Collected data

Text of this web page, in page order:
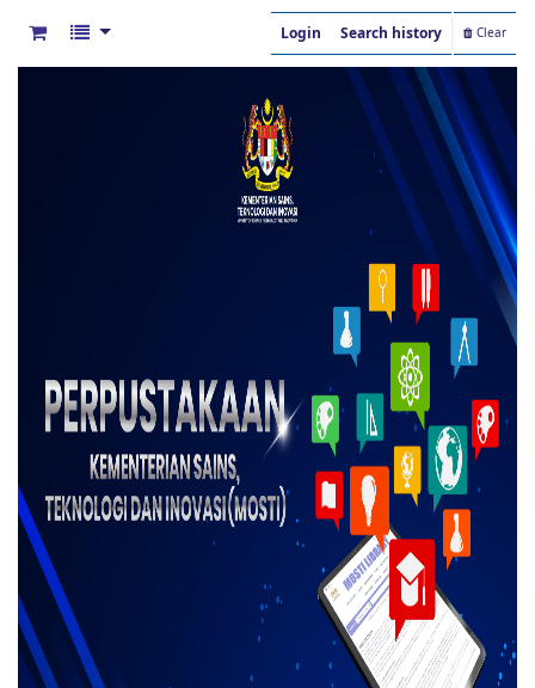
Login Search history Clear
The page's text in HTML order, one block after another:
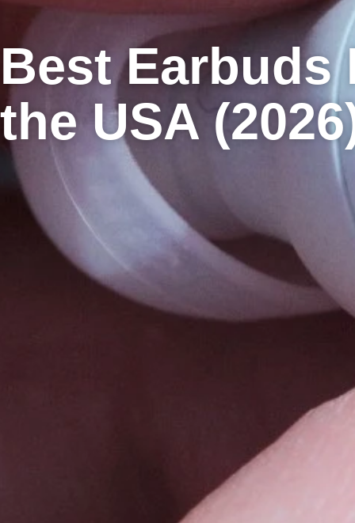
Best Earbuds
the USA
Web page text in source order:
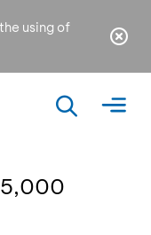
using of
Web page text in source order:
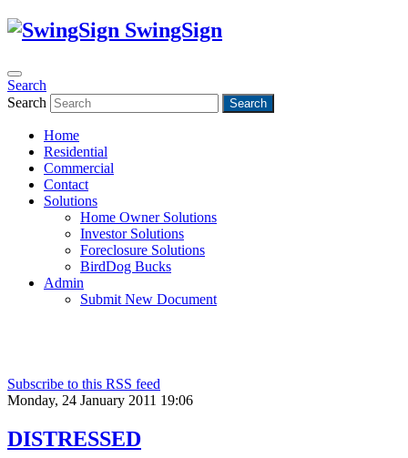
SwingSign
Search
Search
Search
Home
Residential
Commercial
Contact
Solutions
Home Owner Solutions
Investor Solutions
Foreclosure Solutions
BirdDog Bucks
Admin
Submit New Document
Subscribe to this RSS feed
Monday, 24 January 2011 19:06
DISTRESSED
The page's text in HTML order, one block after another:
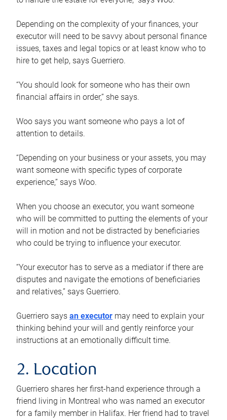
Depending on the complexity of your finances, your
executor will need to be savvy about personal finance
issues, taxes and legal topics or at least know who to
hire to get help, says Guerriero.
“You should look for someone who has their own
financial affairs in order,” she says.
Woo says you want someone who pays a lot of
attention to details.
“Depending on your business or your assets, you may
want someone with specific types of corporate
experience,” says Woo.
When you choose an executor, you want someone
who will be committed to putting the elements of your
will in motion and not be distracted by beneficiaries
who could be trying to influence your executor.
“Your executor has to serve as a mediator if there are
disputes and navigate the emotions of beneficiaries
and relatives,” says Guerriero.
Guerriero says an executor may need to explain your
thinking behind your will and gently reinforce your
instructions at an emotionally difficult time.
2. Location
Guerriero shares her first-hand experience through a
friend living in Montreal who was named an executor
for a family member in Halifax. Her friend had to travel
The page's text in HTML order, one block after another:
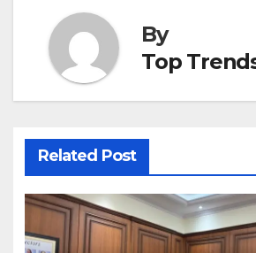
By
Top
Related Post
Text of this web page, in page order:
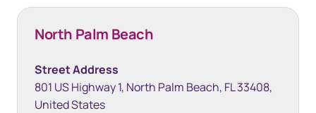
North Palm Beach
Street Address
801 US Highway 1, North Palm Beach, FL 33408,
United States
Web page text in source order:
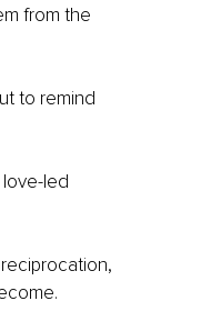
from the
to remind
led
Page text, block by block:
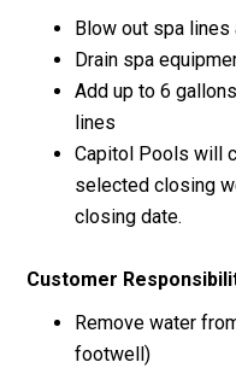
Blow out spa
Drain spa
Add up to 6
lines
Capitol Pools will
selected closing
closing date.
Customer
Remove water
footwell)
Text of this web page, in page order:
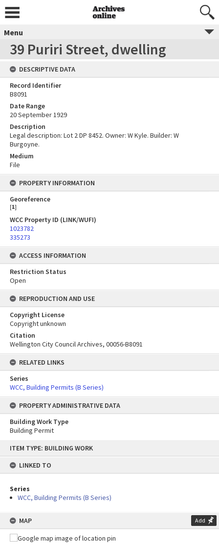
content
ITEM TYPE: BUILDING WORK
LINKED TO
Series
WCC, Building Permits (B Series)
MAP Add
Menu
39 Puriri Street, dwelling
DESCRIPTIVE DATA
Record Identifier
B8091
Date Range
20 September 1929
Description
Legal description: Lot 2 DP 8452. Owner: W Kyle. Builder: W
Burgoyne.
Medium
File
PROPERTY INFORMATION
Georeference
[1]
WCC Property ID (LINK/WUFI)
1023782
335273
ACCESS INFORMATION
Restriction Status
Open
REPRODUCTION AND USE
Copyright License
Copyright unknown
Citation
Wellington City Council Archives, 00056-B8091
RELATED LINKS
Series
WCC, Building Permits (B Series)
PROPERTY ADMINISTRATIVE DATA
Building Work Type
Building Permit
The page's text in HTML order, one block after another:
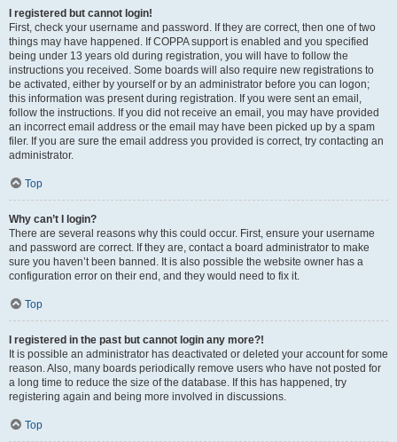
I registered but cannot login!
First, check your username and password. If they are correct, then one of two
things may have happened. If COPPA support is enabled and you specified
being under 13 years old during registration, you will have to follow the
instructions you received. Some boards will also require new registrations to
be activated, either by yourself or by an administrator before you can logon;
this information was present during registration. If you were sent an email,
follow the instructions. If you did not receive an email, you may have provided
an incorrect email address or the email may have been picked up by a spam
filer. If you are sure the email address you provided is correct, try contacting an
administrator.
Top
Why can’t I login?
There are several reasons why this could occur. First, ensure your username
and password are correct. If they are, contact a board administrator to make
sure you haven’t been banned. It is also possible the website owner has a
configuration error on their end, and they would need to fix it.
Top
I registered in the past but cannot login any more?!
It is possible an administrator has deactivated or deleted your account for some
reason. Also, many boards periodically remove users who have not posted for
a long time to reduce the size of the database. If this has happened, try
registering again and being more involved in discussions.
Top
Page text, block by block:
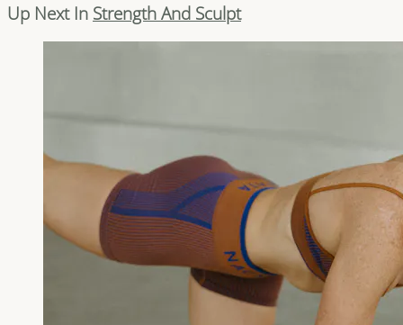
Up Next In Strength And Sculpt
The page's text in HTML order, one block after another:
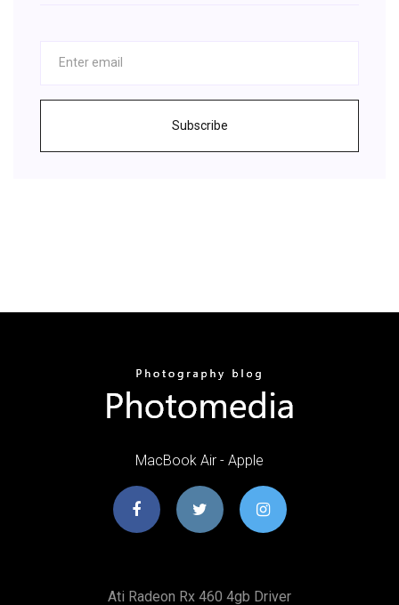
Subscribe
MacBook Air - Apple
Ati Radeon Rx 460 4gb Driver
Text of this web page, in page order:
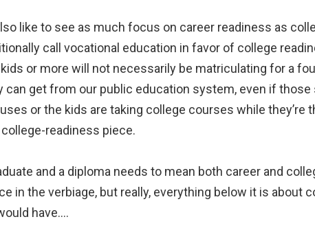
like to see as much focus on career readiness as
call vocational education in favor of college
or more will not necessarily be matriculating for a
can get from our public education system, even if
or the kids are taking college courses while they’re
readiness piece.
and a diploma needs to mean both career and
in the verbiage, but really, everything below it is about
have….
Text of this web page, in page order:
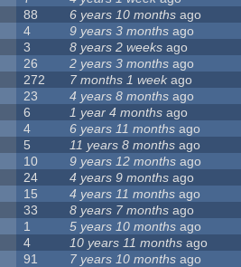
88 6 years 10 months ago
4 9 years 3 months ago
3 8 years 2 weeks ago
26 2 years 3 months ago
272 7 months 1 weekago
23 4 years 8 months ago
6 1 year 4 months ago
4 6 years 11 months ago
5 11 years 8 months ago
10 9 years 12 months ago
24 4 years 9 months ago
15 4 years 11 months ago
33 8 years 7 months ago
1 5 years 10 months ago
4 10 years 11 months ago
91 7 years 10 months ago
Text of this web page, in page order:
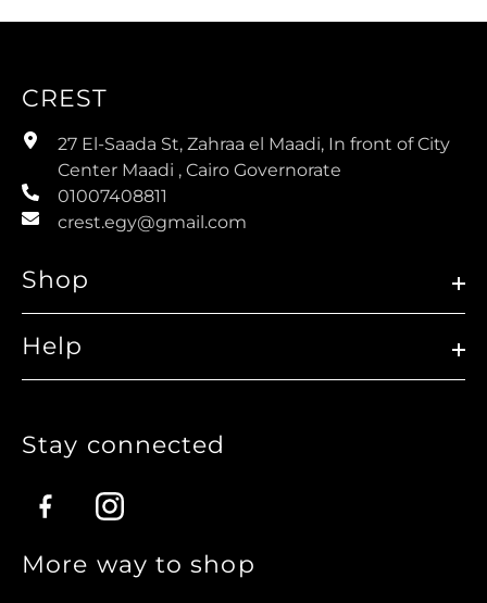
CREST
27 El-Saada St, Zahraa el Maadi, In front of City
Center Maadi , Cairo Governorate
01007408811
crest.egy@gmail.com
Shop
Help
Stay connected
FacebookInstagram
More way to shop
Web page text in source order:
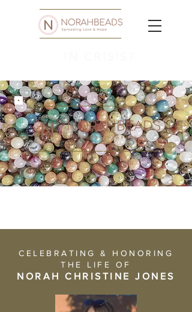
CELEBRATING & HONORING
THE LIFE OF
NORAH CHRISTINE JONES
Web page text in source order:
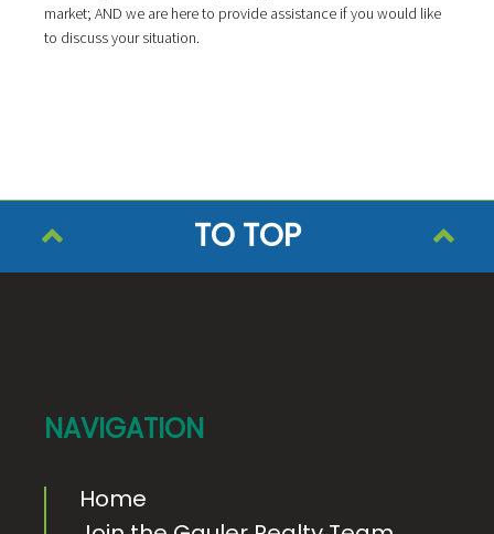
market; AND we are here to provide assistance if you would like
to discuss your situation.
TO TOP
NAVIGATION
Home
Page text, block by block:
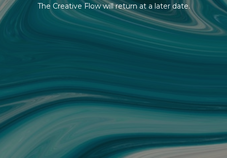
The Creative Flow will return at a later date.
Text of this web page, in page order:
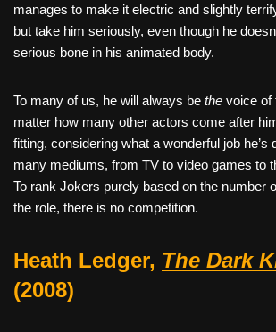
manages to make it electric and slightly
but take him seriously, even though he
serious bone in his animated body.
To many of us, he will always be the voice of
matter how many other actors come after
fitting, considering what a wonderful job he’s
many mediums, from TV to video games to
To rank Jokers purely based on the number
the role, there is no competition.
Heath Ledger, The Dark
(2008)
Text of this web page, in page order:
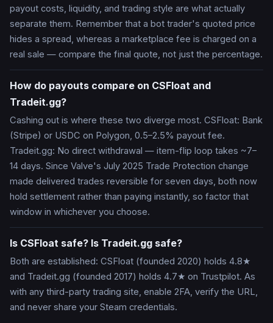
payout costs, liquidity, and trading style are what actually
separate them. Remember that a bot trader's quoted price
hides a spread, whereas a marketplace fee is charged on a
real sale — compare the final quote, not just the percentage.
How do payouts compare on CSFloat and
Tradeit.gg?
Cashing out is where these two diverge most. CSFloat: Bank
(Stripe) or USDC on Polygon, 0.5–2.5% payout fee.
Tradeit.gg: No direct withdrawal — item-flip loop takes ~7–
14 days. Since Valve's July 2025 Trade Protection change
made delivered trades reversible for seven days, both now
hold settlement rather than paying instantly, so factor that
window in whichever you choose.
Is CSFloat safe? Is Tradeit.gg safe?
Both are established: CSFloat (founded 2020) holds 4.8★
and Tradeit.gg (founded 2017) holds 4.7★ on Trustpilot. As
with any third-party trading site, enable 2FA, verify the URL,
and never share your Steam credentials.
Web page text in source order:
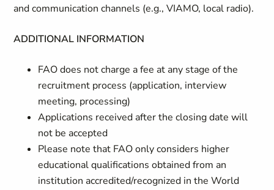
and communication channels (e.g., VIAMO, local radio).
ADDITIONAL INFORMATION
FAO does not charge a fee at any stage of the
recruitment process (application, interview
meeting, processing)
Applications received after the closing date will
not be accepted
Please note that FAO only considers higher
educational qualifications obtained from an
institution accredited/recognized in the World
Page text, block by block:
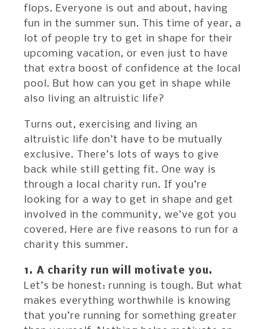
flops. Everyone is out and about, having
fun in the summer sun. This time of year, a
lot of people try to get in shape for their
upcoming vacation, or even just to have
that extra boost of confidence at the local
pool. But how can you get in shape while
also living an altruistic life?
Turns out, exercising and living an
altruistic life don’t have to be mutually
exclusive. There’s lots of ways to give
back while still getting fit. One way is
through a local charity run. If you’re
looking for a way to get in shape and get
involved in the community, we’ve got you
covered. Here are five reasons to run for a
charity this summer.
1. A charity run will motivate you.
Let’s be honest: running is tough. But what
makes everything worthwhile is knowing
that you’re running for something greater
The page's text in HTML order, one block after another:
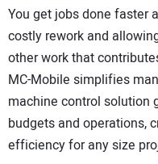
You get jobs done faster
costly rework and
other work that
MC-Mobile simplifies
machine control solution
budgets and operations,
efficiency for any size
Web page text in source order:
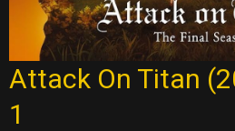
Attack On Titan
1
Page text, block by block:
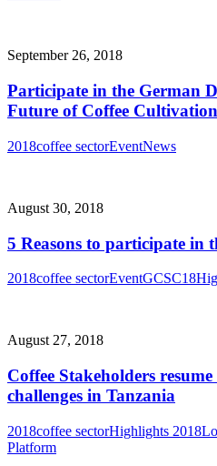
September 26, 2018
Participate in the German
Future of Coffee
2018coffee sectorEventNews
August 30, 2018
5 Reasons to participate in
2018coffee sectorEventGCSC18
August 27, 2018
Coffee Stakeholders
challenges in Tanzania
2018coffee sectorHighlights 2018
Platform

**Requirement:** Retype each record exactly as it stands, but do not include the pictures.

**Written response:**
Text of this web page, in page order:
Login Search history Clear
The page's text in HTML order, one block after another:
Best Earbuds
the USA
Web page text in source order:
using of
Web page text in source order:
SwingSign
Search
Search
Search
Home
Residential
Commercial
Contact
Solutions
Home Owner Solutions
Investor Solutions
Foreclosure Solutions
BirdDog Bucks
Admin
Submit New Document
Subscribe to this RSS feed
Monday, 24 January 2011 19:06
DISTRESSED
The page's text in HTML order, one block after another:
Depending on the complexity of your finances, your
executor will need to be savvy about personal finance
issues, taxes and legal topics or at least know who to
hire to get help, says Guerriero.
“You should look for someone who has their own
financial affairs in order,” she says.
Woo says you want someone who pays a lot of
attention to details.
“Depending on your business or your assets, you may
want someone with specific types of corporate
experience,” says Woo.
When you choose an executor, you want someone
who will be committed to putting the elements of your
will in motion and not be distracted by beneficiaries
who could be trying to influence your executor.
“Your executor has to serve as a mediator if there are
disputes and navigate the emotions of beneficiaries
and relatives,” says Guerriero.
Guerriero says an executor may need to explain your
thinking behind your will and gently reinforce your
instructions at an emotionally difficult time.
2. Location
Guerriero shares her first-hand experience through a
friend living in Montreal who was named an executor
for a family member in Halifax. Her friend had to travel
The page's text in HTML order, one block after another:
By
Top
Related Post
Text of this web page, in page order:
North Palm Beach
Street Address
801 US Highway 1, North Palm Beach, FL 33408,
United States
Web page text in source order:
from the
to remind
led
Page text, block by block:
Blow out spa
Drain spa
Add up to 6
lines
Capitol Pools will
selected closing
closing date.
Customer
Remove water
footwell)
Text of this web page, in page order:
content
ITEM TYPE: BUILDING WORK
LINKED TO
Series
WCC, Building Permits (B Series)
MAP Add
Menu
39 Puriri Street, dwelling
DESCRIPTIVE DATA
Record Identifier
B8091
Date Range
20 September 1929
Description
Legal description: Lot 2 DP 8452. Owner: W Kyle. Builder: W
Burgoyne.
Medium
File
PROPERTY INFORMATION
Georeference
[1]
WCC Property ID (LINK/WUFI)
1023782
335273
ACCESS INFORMATION
Restriction Status
Open
REPRODUCTION AND USE
Copyright License
Copyright unknown
Citation
Wellington City Council Archives, 00056-B8091
RELATED LINKS
Series
WCC, Building Permits (B Series)
PROPERTY ADMINISTRATIVE DATA
Building Work Type
Building Permit
The page's text in HTML order, one block after another:
I registered but cannot login!
First, check your username and password. If they are correct, then one of two
things may have happened. If COPPA support is enabled and you specified
being under 13 years old during registration, you will have to follow the
instructions you received. Some boards will also require new registrations to
be activated, either by yourself or by an administrator before you can logon;
this information was present during registration. If you were sent an email,
follow the instructions. If you did not receive an email, you may have provided
an incorrect email address or the email may have been picked up by a spam
filer. If you are sure the email address you provided is correct, try contacting an
administrator.
Top
Why can’t I login?
There are several reasons why this could occur. First, ensure your username
and password are correct. If they are, contact a board administrator to make
sure you haven’t been banned. It is also possible the website owner has a
configuration error on their end, and they would need to fix it.
Top
I registered in the past but cannot login any more?!
It is possible an administrator has deactivated or deleted your account for some
reason. Also, many boards periodically remove users who have not posted for
a long time to reduce the size of the database. If this has happened, try
registering again and being more involved in discussions.
Top
Page text, block by block:
Up Next In Strength And Sculpt
The page's text in HTML order, one block after another:
Subscribe
MacBook Air - Apple
Ati Radeon Rx 460 4gb Driver
Text of this web page, in page order:
like to see as much focus on career readiness as
call vocational education in favor of college
or more will not necessarily be matriculating for a
can get from our public education system, even if
or the kids are taking college courses while they’re
readiness piece.
and a diploma needs to mean both career and
in the verbiage, but really, everything below it is about
have….
Text of this web page, in page order:
88 6 years 10 months ago
4 9 years 3 months ago
3 8 years 2 weeks ago
26 2 years 3 months ago
272 7 months 1 weekago
23 4 years 8 months ago
6 1 year 4 months ago
4 6 years 11 months ago
5 11 years 8 months ago
10 9 years 12 months ago
24 4 years 9 months ago
15 4 years 11 months ago
33 8 years 7 months ago
1 5 years 10 months ago
4 10 years 11 months ago
91 7 years 10 months ago
Text of this web page, in page order:
CREST
27 El-Saada St, Zahraa el Maadi, In front of City
Center Maadi , Cairo Governorate
01007408811
crest.egy@gmail.com
Shop
Help
Stay connected
FacebookInstagram
More way to shop
Web page text in source order:
CELEBRATING & HONORING
THE LIFE OF
NORAH CHRISTINE JONES
Web page text in source order:
market; AND we are here to provide assistance if you would like
to discuss your situation.
TO TOP
NAVIGATION
Home
Page text, block by block:
The Creative Flow will return at a later date.
Text of this web page, in page order:
manages to make it electric and slightly
but take him seriously, even though he
serious bone in his animated body.
To many of us, he will always be the voice of
matter how many other actors come after
fitting, considering what a wonderful job he’s
many mediums, from TV to video games to
To rank Jokers purely based on the number
the role, there is no competition.
Heath Ledger, The Dark
(2008)
Text of this web page, in page order:
payout costs, liquidity, and trading style are what actually
separate them. Remember that a bot trader's quoted price
hides a spread, whereas a marketplace fee is charged on a
real sale — compare the final quote, not just the percentage.
How do payouts compare on CSFloat and
Tradeit.gg?
Cashing out is where these two diverge most. CSFloat: Bank
(Stripe) or USDC on Polygon, 0.5–2.5% payout fee.
Tradeit.gg: No direct withdrawal — item-flip loop takes ~7–
14 days. Since Valve's July 2025 Trade Protection change
made delivered trades reversible for seven days, both now
hold settlement rather than paying instantly, so factor that
window in whichever you choose.
Is CSFloat safe? Is Tradeit.gg safe?
Both are established: CSFloat (founded 2020) holds 4.8★
and Tradeit.gg (founded 2017) holds 4.7★ on Trustpilot. As
with any third-party trading site, enable 2FA, verify the URL,
and never share your Steam credentials.
Web page text in source order:
and communication channels (e.g., VIAMO, local radio).
ADDITIONAL INFORMATION
FAO does not charge a fee at any stage of the
recruitment process (application, interview
meeting, processing)
Applications received after the closing date will
not be accepted
Please note that FAO only considers higher
educational qualifications obtained from an
institution accredited/recognized in the World
Page text, block by block:
flops. Everyone is out and about, having
fun in the summer sun. This time of year, a
lot of people try to get in shape for their
upcoming vacation, or even just to have
that extra boost of confidence at the local
pool. But how can you get in shape while
also living an altruistic life?
Turns out, exercising and living an
altruistic life don’t have to be mutually
exclusive. There’s lots of ways to give
back while still getting fit. One way is
through a local charity run. If you’re
looking for a way to get in shape and get
involved in the community, we’ve got you
covered. Here are five reasons to run for a
charity this summer.
1. A charity run will motivate you.
Let’s be honest: running is tough. But what
makes everything worthwhile is knowing
that you’re running for something greater
The page's text in HTML order, one block after another:
You get jobs done faster
costly rework and
other work that
MC-Mobile simplifies
machine control solution
budgets and operations,
efficiency for any size
Web page text in source order:
Attack On Titan
1
Page text, block by block:
September 26, 2018
Participate in the German
Future of Coffee
2018coffee sectorEventNews
August 30, 2018
5 Reasons to participate in
2018coffee sectorEventGCSC18
August 27, 2018
Coffee Stakeholders
challenges in Tanzania
2018coffee sectorHighlights 2018
Platform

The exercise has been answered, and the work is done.